Heinlein – had graduated from Annapolis and been an officer, but was forced by tuberculosis to leave his beloved Navy in 1934.   He started writing SF in 1939, and by 1942 was the leading SF writer in the country, with stories like “Life-line”, “Requiem”, “Waldo” and “The Unpleasant Profession of Jonathan Hoag.”  Ignore his later odd and cranky novels – this was prime stuff.  He was desperate to get involved in the war, but couldn’t get back into the Navy.  He settled for managing a materials testing laboratory at the Naval Air Experimental Station at the Yard.  His most direct contribution was in discussions of how to merge data from sonar, radar, and visual sightings with his friend Cal Laning, who captained a destroyer in the Pacific and was later a rear admiral.  Laning used those ideas to good effect in the battle of Leyte Gulf in 1944, the largest naval battle ever fought.  As described in the novel, Heinlein did head something called the Kamikaze Group, but it was informal and didn’t get anywhere.  That’s not surprising – to this day no one knows how to stop guided missiles, be they human or robot-directed.   He did come out with a report on plexiglas radome covers (which tend to shatter when hit with bullets), but it was too late to affect production.  The war in the US only lasted for about 3 ½ years, which was hardly time to fix anything.  The biggest consequence to him of his war work was meeting the love of his life, Virgina Gerstenfeld, who was a rare female engineer at the lab.  He divorced his second wife, Leslyn MacDonald, in 1947, and married her a year later.

Asimov – was also already a significant author by 1942, even though he was only 22.  He had already published “Nightfall”, which the SFWA voted as the best short story published before the existence of the Nebulas in 1965.  He was doing graduate work in chemistry at Columbia when the war came to the US, and was dragooned into the Navy work by Heinlein.  That and a quick and unsuitable marriage were a good way to avoid the draft.   He was mainly involved in testing materials.  E.g. he would test how waterproof a plastic was by filling a bowl with a water-absorbing chemical like calcium carbonate, sealing the bowl with the plastic film to be tested, and then placing it in a heated, high-humidity oven.  He would then weigh it to see if any vapor had gotten through the film and been absorbed.    He also looked at sealants for aircraft joints, testing if they maintained elasticity under heat, cold, and sunlight, and at dye markers for airmen downed at sea.  These were tubes of fluorescent chemicals that would form a big green patch on the water around the guy in his life jacket.  The patch could be seen by searching aircraft.  He did actually go up in a plane to test their efficacy, which was one of  two times in his life that he ever flew.
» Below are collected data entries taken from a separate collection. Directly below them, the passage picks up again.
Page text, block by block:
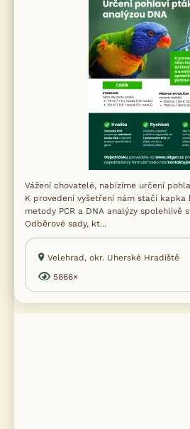
Vážení chovatelé, nabízíme určení
K provedení vyšetření nám stačí
metody PCR a DNA analýzy spolehlivě
Odběrové sady, kt...
Velehrad, okr. Uherské Hradiště
5866×
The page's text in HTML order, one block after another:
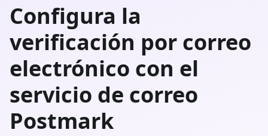
Configura la
verificación por correo
electrónico con el
servicio de correo
Postmark
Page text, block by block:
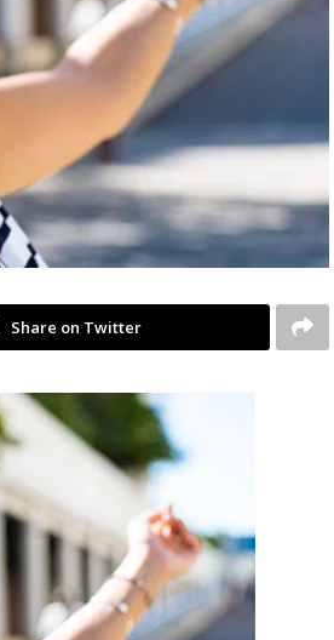
Share on Twitter
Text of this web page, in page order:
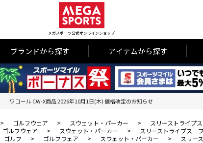
メガスポーツ公式オンラインショップ
ブランドから探す アイテムから探す
ワコール CW-X商品 2026年10月1日(木) 価格改定のお知らせ
> ゴルフウェア > スウェット・パーカー >
スリーストライ
ゴルフウェア > スウェット・パーカー >
スリーストライプス
ゴルフ > ゴルフウェア > スウェット・パーカー > スリー
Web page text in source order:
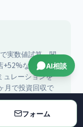
実数値試算。閲
+52%などの平均
ュレーションを
月で投資回収で
が2026-06-03に
。内容の正確性を定
フォーム
AI相談
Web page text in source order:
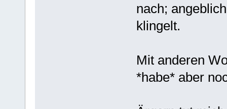
nach;
klingelt.
Mit anderen
*habe* aber
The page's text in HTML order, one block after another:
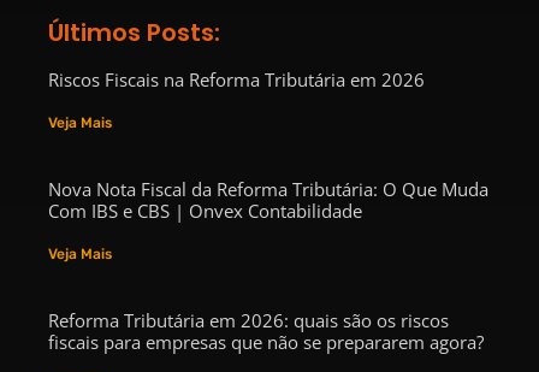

He did finally get drafted in 1945.  He did the usual basic training, and then he and some other chemists were sent to the Pacific to take part in Operation Crossroads, the first post-war test of an atomic bomb.  This terrified him.  Even though tens of thousands of other people would also be observing the test, and they’d be watching from at least ten miles away, he wanted nothing to do with it.  He wrote a letter to the American Chemical Society and managed to get himself excused.  Myself, I would have wanted to see the device that was likely to destroy the world.   I’m rather disappointed that Asimov, a man who was interested in everything, wasn’t curious about this, dangerous though it might have been.   He returned to New York after that, and took up his dual career of writing and biochemistry.
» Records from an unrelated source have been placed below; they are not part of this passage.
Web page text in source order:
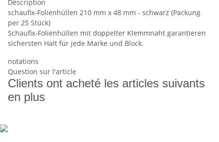
Déscription
schaufix-Folienhüllen 210 mm x 48 mm - schwarz (Packung
per 25 Stück)
Schaufix-Folienhüllen mit doppelter Klemmnaht garantieren
sichersten Halt für jede Marke und Block.
notations
Question sur l'article
Clients ont acheté les articles suivants
en plus
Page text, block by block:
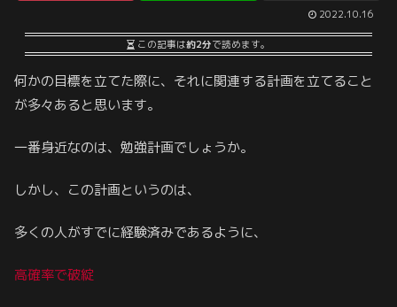
2022.10.16
この記事は約2分で読めます。
何かの目標を立てた際に、それに関連する計画を立てること
が多々あると思います。
一番身近なのは、勉強計画でしょうか。
しかし、この計画というのは、
多くの人がすでに経験済みであるように、
高確率で破綻
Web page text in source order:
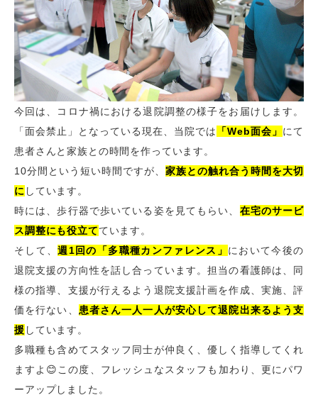
今回は、コロナ禍における退院調整の様子をお届けします。
「面会禁止」となっている現在、当院では
「Web面会」 にて
患者さんと家族との時間を作っています。
10分間という短い時間ですが、家族との触れ合う時間を大切
に しています。
時には、歩行器で歩いている姿を見てもらい、 在宅のサービ
ス調整にも役立てています。
そして、週1回の「多職種カンファレンス」 において今後の
退院支援の方向性を話し合っています。担当の看護師は、同
様の指導、支援が行えるよう退院支援計画を作成、実施、評
価を行ない、 患者さん一人一人が安心して退院出来るよう支
援 しています。
多職種も含めてスタッフ同士が仲良く、優しく指導してくれ
ますよ😊この度、フレッシュなスタッフも加わり、更にパワ
ーアップしました。
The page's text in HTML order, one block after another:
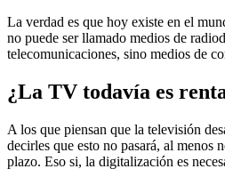
La verdad es que hoy existe en el
no puede ser llamado medios de
telecomunicaciones, sino medios de
¿La TV todavía es
A los que piensan que la televisión
decirles que esto no pasará, al menos
plazo. Eso si, la digitalización es
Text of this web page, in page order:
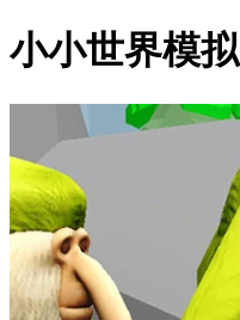
小小世界模拟
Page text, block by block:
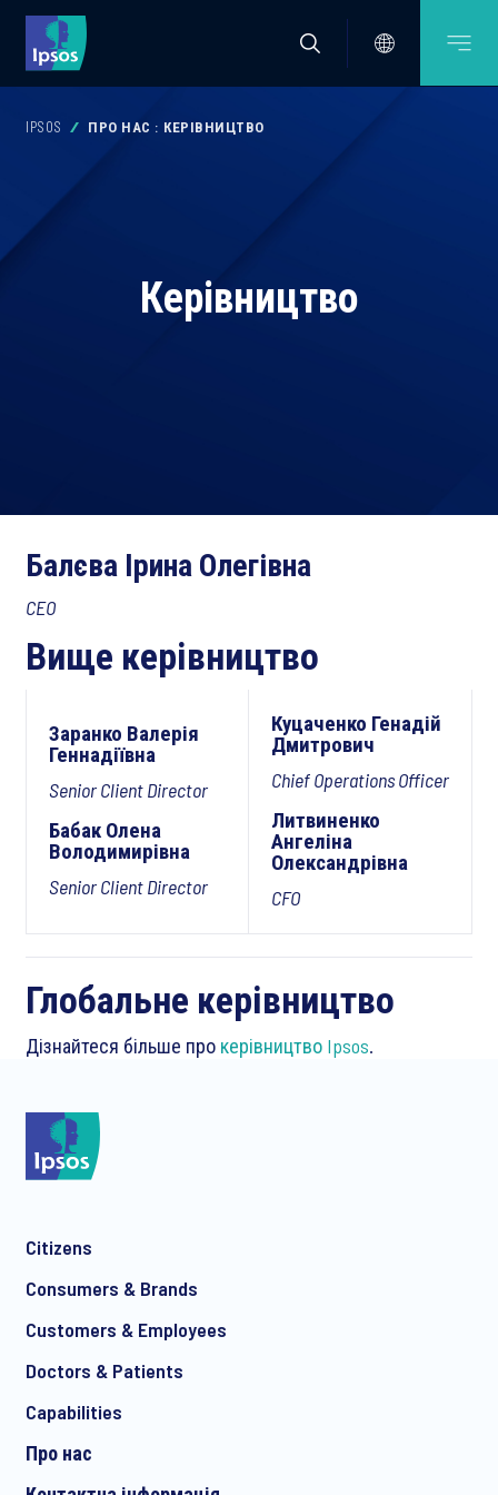
IPSOS ПРО НАС : КЕРІВНИЦТВО
Керівництво
Балєва Ірина Олегівна
CEO
Вище керівництво
Заранко Валерія
Геннадіївна
Senior Client Director
Бабак Олена
Володимирівна
Senior Client Director
Куцаченко Генадій
Дмитрович
Chief Operations Officer
Литвиненко
Ангеліна
Олександрівна
CFO
Глобальне керівництво
Дізнайтеся більше про керівництво Ipsos.
Citizens
Consumers & Brands
Customers & Employees
Doctors & Patients
Capabilities
Про нас
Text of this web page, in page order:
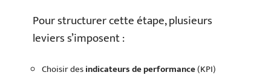
Pour structurer cette étape, plusieurs
leviers s’imposent :
Choisir desindicateurs de performance(KPI)
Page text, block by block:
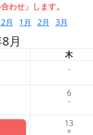
わせ」します。
月 1月 2月 3月
月
木
-
6
-
13
×
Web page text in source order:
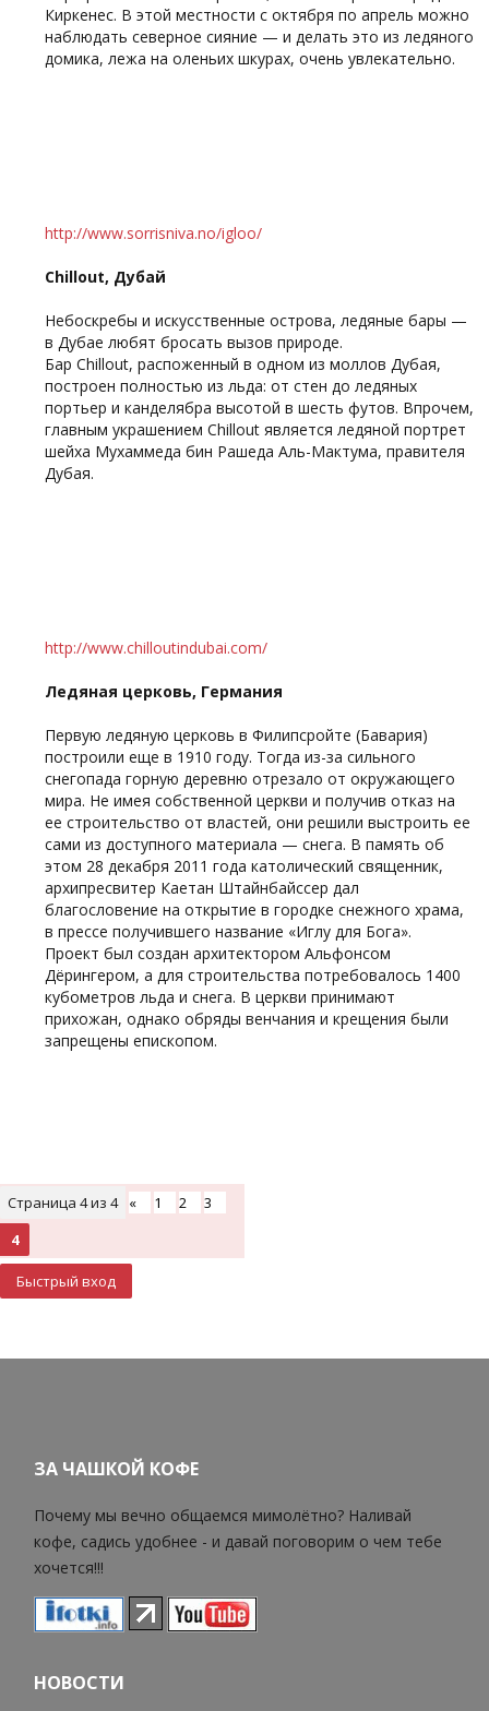
Киркенес. В этой местности с октября по апрель можно
наблюдать северное сияние — и делать это из ледяного
домика, лежа на оленьих шкурах, очень увлекательно.
http://www.sorrisniva.no/igloo/
Chillout, Дубай
Небоскребы и искусственные острова, ледяные бары —
в Дубае любят бросать вызов природе.
Бар Chillout, распоженный в одном из моллов Дубая,
построен полностью из льда: от стен до ледяных
портьер и канделябра высотой в шесть футов. Впрочем,
главным украшением Chillout является ледяной портрет
шейха Мухаммеда бин Рашеда Аль-Мактума, правителя
Дубая.
http://www.chilloutindubai.com/
Ледяная церковь, Германия
Первую ледяную церковь в Филипсройте (Бавария)
построили еще в 1910 году. Тогда из-за сильного
снегопада горную деревню отрезало от окружающего
мира. Не имея собственной церкви и получив отказ на
ее строительство от властей, они решили выстроить ее
сами из доступного материала — снега. В память об
этом 28 декабря 2011 года католический священник,
архипресвитер Каетан Штайнбайссер дал
благословение на открытие в городке снежного храма,
в прессе получившего название «Иглу для Бога».
Проект был создан архитектором Альфонсом
Дёрингером, а для строительства потребовалось 1400
кубометров льда и снега. В церкви принимают
прихожан, однако обряды венчания и крещения были
запрещены епископом.
Страница 4из 4 « 1 2
3
4
ЗА ЧАШКОЙ КОФЕ
Почему мы вечно общаемся мимолётно? Наливай
кофе, садись удобнее - и давай поговорим о чем тебе
хочется!!!
НОВОСТИ
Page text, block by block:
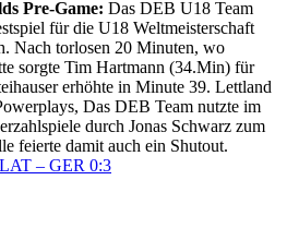
Pre-Game: Das DEB U18 Team
für die U18 Weltmeisterschaft
Nach torlosen 20 Minuten, wo
sorgte Tim Hartmann (34.Min) für
erhöhte in Minute 39. Lettland
Das DEB Team nutzte im
durch Jonas Schwarz zum
feierte damit auch ein Shutout.
– GER 0:3
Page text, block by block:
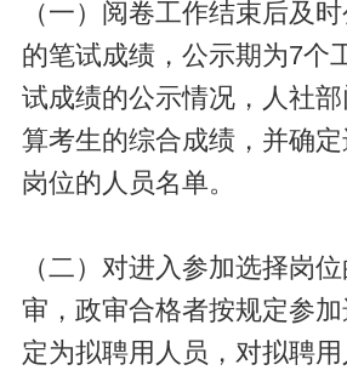
（一）阅卷工作结束后及
的笔试成绩，公示期为7个
试成绩的公示情况，人社
算考生的综合成绩，并确
岗位的人员名单。
（二）对进入参加选择岗
审，政审合格者按规定参
定为拟聘用人员，对拟聘
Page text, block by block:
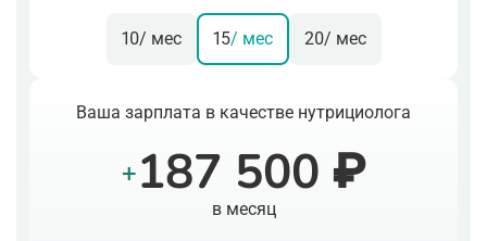
10/ мес 15/ мес 20/ мес
Ваша зарплата в качестве нутрициолога
+187 500 ₽
в месяц
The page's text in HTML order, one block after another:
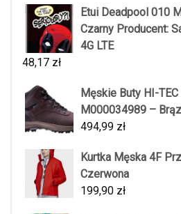
Etui Deadpool 010
Czarny Producent:
4G LTE
48,17 zł
Męskie Buty HI-
M000034989 –
494,99 zł
Kurtka Męska 4F
Czerwona
199,90 zł
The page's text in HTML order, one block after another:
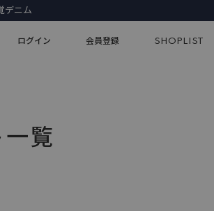
デニム
ログイン 会員登録 SHOPLIST
覧

De Camp – may not be as familiar a name as the other two, but he was a writer of great charm.   His best known work is “Lest Darkness Fall” (1939), where a 20th century man manages goes back in time to prevent the fall of Rome.  My favorite is “The Dragon of the Ishtar Gate” (1968) where a Persian warrior and a Greek philosopher attempt to find the heart of a dragon at the head of the Nile in the time of King Xerxes.

He actually got degrees in aeronautical engineering from Caltech and Stevens.   Of the three, he came closest to actually doing something useful.  He was ordered to find out why the trimtab controls on the new Grumman F6F Hellcat fighter planes tended to lock up at high altitude.   He found that the lubricant on the universal joints between the cockpit control and the trimtabs got sticky at low temperature.  The answer was to use a bigger handwheel with more mechanical advantage to drive the control.   It’s not clear, though, that this simple fix ever made it back to the factory – again, the war just wasn’t long enough.  In 1944 he was taken off of engineering and put on a committee that was supposed to act on employee suggestions.  It turned out to be a waste of time, and he managed to get it abolished.  He quite proud of that, since it’s a rare bureaucrat who organizes his own job out of existence.

Of the three of them, I think he had the best post-war life.   He maintained a steady output of fun novels and histories, traveled and socialized extensively, became an expert in interesting subjects like Greco-Roman technology, and had a successful family.  Much of the credit goes to his wife, Catherine Crook De Camp, who was also a collaborator on many of his books.   Heinlein and Asimov had better careers, but they both had bad divorces, and I doubt they were as happy.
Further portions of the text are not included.